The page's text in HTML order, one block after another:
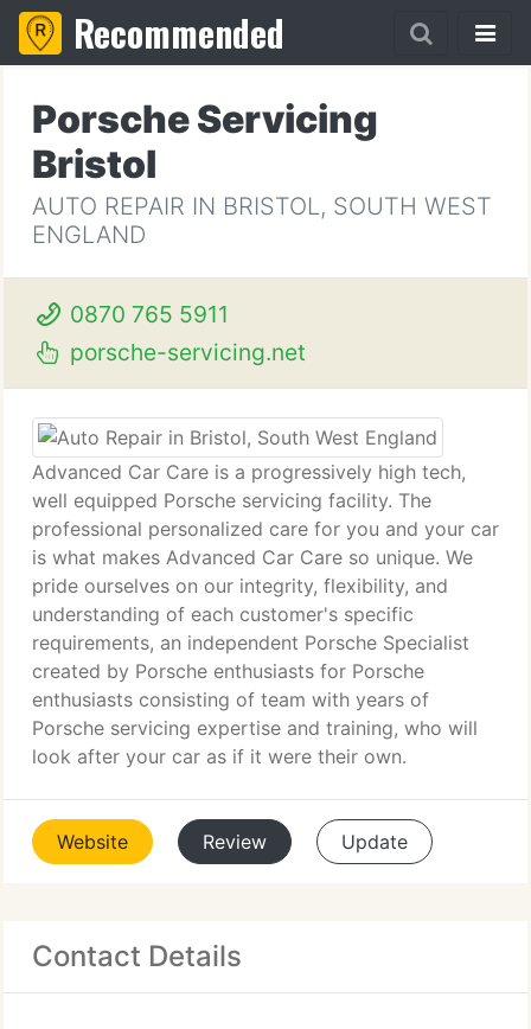
Recommended
Porsche Servicing
Bristol
AUTO REPAIR IN BRISTOL, SOUTH WEST
ENGLAND
0870 765 5911
porsche-servicing.net
Advanced Car Care is a progressively high tech,
well equipped Porsche servicing facility. The
professional personalized care for you and your car
is what makes Advanced Car Care so unique. We
pride ourselves on our integrity, flexibility, and
understanding of each customer's specific
requirements, an independent Porsche Specialist
created by Porsche enthusiasts for Porsche
enthusiasts consisting of team with years of
Porsche servicing expertise and training, who will
look after your car as if it were their own.
Website Review Update
Contact Details
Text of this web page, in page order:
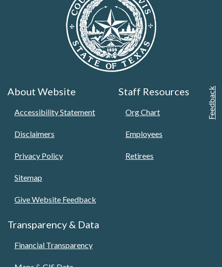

====

* EXERCISE GOAL
Apart from the pictures, write every entry out again exactly.

* ANSWER FOR THE TASK
The page's text in HTML order, one block after another:
Recommended
Porsche Servicing
Bristol
AUTO REPAIR IN BRISTOL, SOUTH WEST
ENGLAND
0870 765 5911
porsche-servicing.net
Advanced Car Care is a progressively high tech,
well equipped Porsche servicing facility. The
professional personalized care for you and your car
is what makes Advanced Car Care so unique. We
pride ourselves on our integrity, flexibility, and
understanding of each customer's specific
requirements, an independent Porsche Specialist
created by Porsche enthusiasts for Porsche
enthusiasts consisting of team with years of
Porsche servicing expertise and training, who will
look after your car as if it were their own.
Website Review Update
Contact Details
Text of this web page, in page order:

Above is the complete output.